– Ну, вы и отчудили, шеф, – кашлянул с порога охранник. – Что это на вас наш…

Он резко повернулся, и охранник прикусил язык. Сообразил, что дыра в иной мир еще не закрылась.

– Лом, Ракита, – резко бросил шеф, – пулей вниз и быстро подобрать. И чтобы все чисто было.

Ребята понятливые, со жмурьем на «ты». Живо умчались, обгоняя друг дружку. Весь подъезд разбудят, идиоты… Ярость еще не выдулась из головы. Он медленно повернулся к лежащей на кровати женщине. Вероятно, взгляд был тот еще.

– Геша, Гешенька, не надо… – Умирающая от страха изменница сучила ножонками по простыне, взбираясь с одеялом на стену. Он шагнул вперед, сдернул одеяло, отшвырнул. Хороша, зараза… В первый удар вложил полсилы – для разминки. Отчаянный визг хорошо возбудил. Кровь хлынула в голову. Он запрыгнул в ботинках на кровать, начал бить с азартом, энергично, задушевно – ногами, со всего размаха…

19 апреля, понедельник

Серьезных изменений в природе не происходило. Припозднилась в этот год ласковая весна с дружным таянием снегов. Отворив подъездную дверь, Максимов сделал неосторожный шаг, прокатился по свежему ледку и, не успев обрести баланс, загремел со ступеней. Рановато, видимо, на пляж…

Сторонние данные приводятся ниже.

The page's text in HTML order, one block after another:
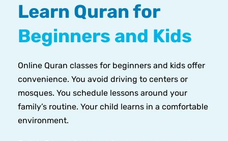
Learn Quran for
Beginners and Kids
Online Quran classes for beginners and kids offer
convenience. You avoid driving to centers or
mosques. You schedule lessons around your
family’s routine. Your child learns in a comfortable
environment.
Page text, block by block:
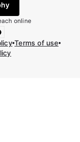
online
Terms of use
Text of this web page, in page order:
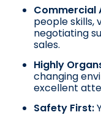
Commercial
people skills,
negotiating
sales.
Highly
changing
excellent
Safety First:
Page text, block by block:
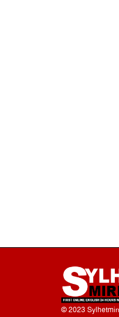
© 2023
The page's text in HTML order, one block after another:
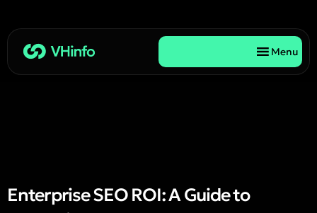
Menu
Enterprise SEO ROI: A Guide to
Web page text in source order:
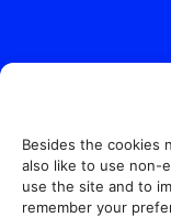
Besides the cookies
also like to use non-
use the site and to
remember your
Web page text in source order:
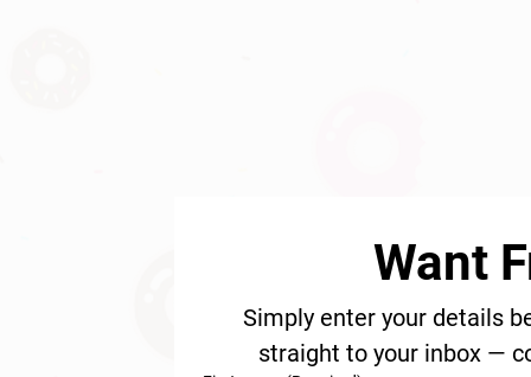
Want
Simply enter your details
straight to your inbox —

Ступеней, на удачу, было всего две. Полежав и придя к неутешительному выводу, что начало дня явно не состоялось (как встретишь, так и проведешь), он медленно поднялся, потирая отбитую коленку, осмотрел крыльцо. Неплохая «катушка». Вечером тепло было, с ночи подморозило и вот, пожалуйста: лучший друг сломанных конечностей – гололед. А дворник Гриша еще не проснулся. Он не жаворонок – спросонья за лопату…

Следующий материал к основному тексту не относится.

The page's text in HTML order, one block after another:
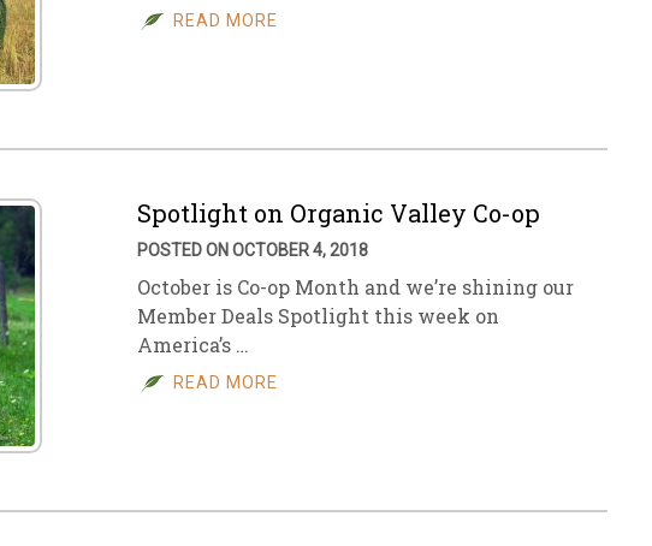
READ MORE
Spotlight on Organic Valley Co-op
POSTED ON OCTOBER 4, 2018
October is Co-op Month and we’re shining our
Member Deals Spotlight this week on
America’s …
READ MORE
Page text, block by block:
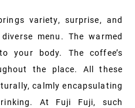
variety, surprise, and
menu. The warmed
your body. The coffee’s
the place. All these
calmly encapsulating
At Fuji Fuji, such
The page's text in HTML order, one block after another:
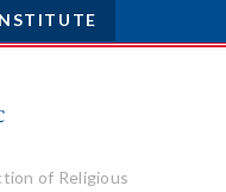
of Religious

Свидетелем позора была старушка из второго подъезда, передвигающаяся по двору мелкой поступью, и какая-то незнакомая иномарка с тонированными стеклами.

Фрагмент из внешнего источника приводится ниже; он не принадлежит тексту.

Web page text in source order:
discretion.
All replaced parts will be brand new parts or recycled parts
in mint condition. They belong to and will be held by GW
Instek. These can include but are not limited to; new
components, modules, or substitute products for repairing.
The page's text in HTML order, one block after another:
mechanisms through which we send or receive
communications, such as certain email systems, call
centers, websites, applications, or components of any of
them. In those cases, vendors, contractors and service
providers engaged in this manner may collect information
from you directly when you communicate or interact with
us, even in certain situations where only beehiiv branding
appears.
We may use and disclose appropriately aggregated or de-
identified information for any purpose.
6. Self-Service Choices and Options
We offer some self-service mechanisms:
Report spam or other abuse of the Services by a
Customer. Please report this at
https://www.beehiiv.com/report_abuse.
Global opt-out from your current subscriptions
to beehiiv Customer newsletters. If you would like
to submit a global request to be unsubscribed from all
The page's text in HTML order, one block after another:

– Поосторожнее надо, Константин Андреевич, – пожалела упавшего старушка.

– Поздно, баб Дунь, – вздохнул Максимов. – Дело сделано.

Не воротишь. С мыслью, что давно пора прижать Гришу к загаженной подъездной батарее и хорошенько пересчитать прокуренные зубы, Максимов побрел вдоль дома. Коленка противно стонала. Замечательно началась неделя.

– Константин Андреевич? – Из иномарки с тонированными стеклами выбрался субъект без шапки – в сером кожаном плаще. Пострижен, чистый, глазки цепляющие. «Чего бы такого сказать? – мимоходом подумал Максимов. – Чтобы отстали – раз и навсегда?»

Давно он что-то не прикасался к благодати.

– В чем проблема, уважаемый? – Нетвердый шаг пришлось сбавить, но совсем останавливаться он не стал, хотя и начал подозревать, что придется.

– Хотелось бы поговорить…

Тон у незнакомца был откровенно вкрадчивый. А глазки продирали череп – аж до затылка. Но это не мешало ему виновато улыбаться.

– Сколько вас там в машине? – Максимов остановился и опасливо покосился на невзрачный транспорт. Выйдут хорошо натасканные ребята, по затылку двинут – кому потом докажешь, что опоздал на работу по уважительной причине?

– Никого, – улыбнулся незнакомец. – Я один. Не люблю разговаривать сам с собой. Извините, что отрываю вас от поездки на работу. Не хотелось бы приходить к вам в офис. Я, видите ли, работаю в специальном ведомстве…

«Сгинь, – тоскливо подумал Максимов, – как большой глюк».

– Не слепой, – пробормотал он вслух. – Вижу, что в специальном. А в каком, если не секрет? Опричнина? Преображенский приказ? Тайная канцелярия? Третье отделение Бенкендорфа?

Незнакомец не обиделся – жестом пригласил в салон. Там действительно никого не было. Из магнитолы приглушенно звучал скрипичный концерт Рахманинова. Для проформы включил? Или тонкий ценитель? И вообще довольно странно. Человек без дураков трудится в спецслужбе (разумеется, в ФСБ), но зачем ему тогда просительный тон и виноватая улыбка? «Значит, посадят не сразу, – догадался проницательный сыщик. – Для начала что-нибудь предложат. Работу, например, которую самим делать противно».